Les chevaux colères sont ceux qui s'offensent des moindres châtimens, et qui sont vindicatifs; ces chevaux doivent être conduits avec plus de ménagemens que les autres; mais quand avec ce défaut ils sont fiers et hardis, et qu'on sait bien les prendre, on en tire meilleur parti que de ceux qui sont malicieux et poltrons.
La malice forme un autre défaut naturel: les chevaux attaqués de ce vice retiennent leur force par pure mauvaise volonté, et ne vont qu'à contre-cour. Il y en a quelques-uns qui font semblant d'obéir, comme vaincus et rendus, mais c'est pour échapper aux châtimens; sitôt qu'ils ont repris un peu de force et d'haleine, ils se défendent de plus belle.
Les mauvaises habitudes que contractent certains chevaux, ne viennent pas toujours de vices intérieurs, mais de la faute de ceux qui les ont d'abord mal montés; et quand ces mauvaises habitudes se sont enracinées, elles sont plus difficiles à corriger qu'une mauvaise disposition qui viendrait de nature.
Les différens vices que nous venons de définir sont la source de cinq défauts essentiels et d'une dangereuse conséquence; savoir, d'être ombrageux, vicieux, rétifs, ramingues ou entiers.
Le cheval ombrageux est celui qui s'effraye de quelque objet, et qui ne veut pas en approcher; cette appréhension, qui vient souvent de timidité naturelle, peut être causée aussi par quelque défaut de la vue, qui lui fait voir les choses autrement qu'elles ne sont; souvent encore, c'est pour avoir été trop battu; ce qui fait que la crainte des coups, jointe à celle de l'objet qui lui fait ombrage, lui accable la vigueur et le courage. Il y a d'autres chevaux qui, ayant été trop longtemps dans l'écurie, ont peur la première fois qu'ils sortent, et à qui tout cause des alarmes. Mais cette manie, quand elle ne vient pas d'autre cause, dure peu si on ne les bat point, et si on leur fait connaître avec patience ce qui leur fait peur.
Le cheval vicieux est celui qui, à force de coups, est devenu malin au point de mordre, de ruer et de haïr l'homme: ces défauts arrivent aux chevaux colères et vindicatifs, qui ont été battus mal-à-propos; car l'ignorance et la mauvaise humeur de certains cavaliers font plus de chevaux vicieux que la nature.

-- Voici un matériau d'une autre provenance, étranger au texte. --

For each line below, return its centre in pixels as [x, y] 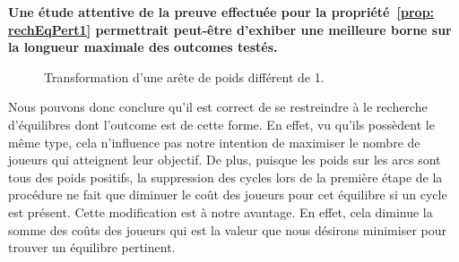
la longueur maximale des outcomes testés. [143, 47]
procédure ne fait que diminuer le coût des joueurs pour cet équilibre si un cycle [228, 194]
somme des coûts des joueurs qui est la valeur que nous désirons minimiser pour [227, 229]
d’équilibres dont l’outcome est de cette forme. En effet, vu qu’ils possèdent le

Le cheval rétif est celui qui retient ses forces par pure malice, et qui ne veut obéir à aucune aide, soit pour avancer, reculer ou tourner. Les uns sont devenus rétifs pour avoir été trop battus et contraints, les autres pour avoir été trop respectés par un cavalier qui les aura redoutés. Les chevaux chatouilleux, qui retiennent leurs...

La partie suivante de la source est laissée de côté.